═════ Data section
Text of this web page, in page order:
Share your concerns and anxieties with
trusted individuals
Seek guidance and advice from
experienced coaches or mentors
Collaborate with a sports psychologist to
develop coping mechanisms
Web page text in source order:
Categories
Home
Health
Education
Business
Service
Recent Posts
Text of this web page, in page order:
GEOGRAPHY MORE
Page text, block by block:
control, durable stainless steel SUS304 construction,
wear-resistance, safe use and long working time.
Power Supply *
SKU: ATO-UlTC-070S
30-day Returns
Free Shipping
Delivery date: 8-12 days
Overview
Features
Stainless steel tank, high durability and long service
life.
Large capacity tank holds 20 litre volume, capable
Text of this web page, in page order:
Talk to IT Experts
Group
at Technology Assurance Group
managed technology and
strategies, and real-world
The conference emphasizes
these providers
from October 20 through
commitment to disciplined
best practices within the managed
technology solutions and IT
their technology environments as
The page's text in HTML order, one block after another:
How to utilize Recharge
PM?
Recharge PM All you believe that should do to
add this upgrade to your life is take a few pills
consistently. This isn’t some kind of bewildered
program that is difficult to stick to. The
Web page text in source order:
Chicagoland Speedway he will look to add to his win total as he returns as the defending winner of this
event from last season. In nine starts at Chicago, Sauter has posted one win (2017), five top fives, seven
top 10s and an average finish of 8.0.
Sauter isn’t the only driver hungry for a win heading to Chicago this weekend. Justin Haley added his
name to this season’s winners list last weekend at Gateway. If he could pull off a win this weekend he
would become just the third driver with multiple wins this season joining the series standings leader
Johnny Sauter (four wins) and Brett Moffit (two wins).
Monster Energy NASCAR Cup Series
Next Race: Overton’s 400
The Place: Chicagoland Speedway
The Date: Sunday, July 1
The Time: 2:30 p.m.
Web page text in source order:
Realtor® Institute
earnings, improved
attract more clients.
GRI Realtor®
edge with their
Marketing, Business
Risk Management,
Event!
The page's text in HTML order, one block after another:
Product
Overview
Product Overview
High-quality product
══════════
Output the data above exactly, please, line for line.

* Response to the task:
Text of this web page, in page order:
Share your concerns and anxieties with
trusted individuals
Seek guidance and advice from
experienced coaches or mentors
Collaborate with a sports psychologist to
develop coping mechanisms
Web page text in source order:
Categories
Home
Health
Education
Business
Service
Recent Posts
Text of this web page, in page order:
GEOGRAPHY MORE
Page text, block by block:
control, durable stainless steel SUS304 construction,
wear-resistance, safe use and long working time.
Power Supply *
SKU: ATO-UlTC-070S
30-day Returns
Free Shipping
Delivery date: 8-12 days
Overview
Features
Stainless steel tank, high durability and long service
life.
Large capacity tank holds 20 litre volume, capable
Text of this web page, in page order:
Talk to IT Experts
Group
at Technology Assurance Group
managed technology and
strategies, and real-world
The conference emphasizes
these providers
from October 20 through
commitment to disciplined
best practices within the managed
technology solutions and IT
their technology environments as
The page's text in HTML order, one block after another:
How to utilize Recharge
PM?
Recharge PM All you believe that should do to
add this upgrade to your life is take a few pills
consistently. This isn’t some kind of bewildered
program that is difficult to stick to. The
Web page text in source order:
Chicagoland Speedway he will look to add to his win total as he returns as the defending winner of this
event from last season. In nine starts at Chicago, Sauter has posted one win (2017), five top fives, seven
top 10s and an average finish of 8.0.
Sauter isn’t the only driver hungry for a win heading to Chicago this weekend. Justin Haley added his
name to this season’s winners list last weekend at Gateway. If he could pull off a win this weekend he
would become just the third driver with multiple wins this season joining the series standings leader
Johnny Sauter (four wins) and Brett Moffit (two wins).
Monster Energy NASCAR Cup Series
Next Race: Overton’s 400
The Place: Chicagoland Speedway
The Date: Sunday, July 1
The Time: 2:30 p.m.
Web page text in source order:
Realtor® Institute
earnings, improved
attract more clients.
GRI Realtor®
edge with their
Marketing, Business
Risk Management,
Event!
The page's text in HTML order, one block after another:
Product
Overview
Product Overview
High-quality product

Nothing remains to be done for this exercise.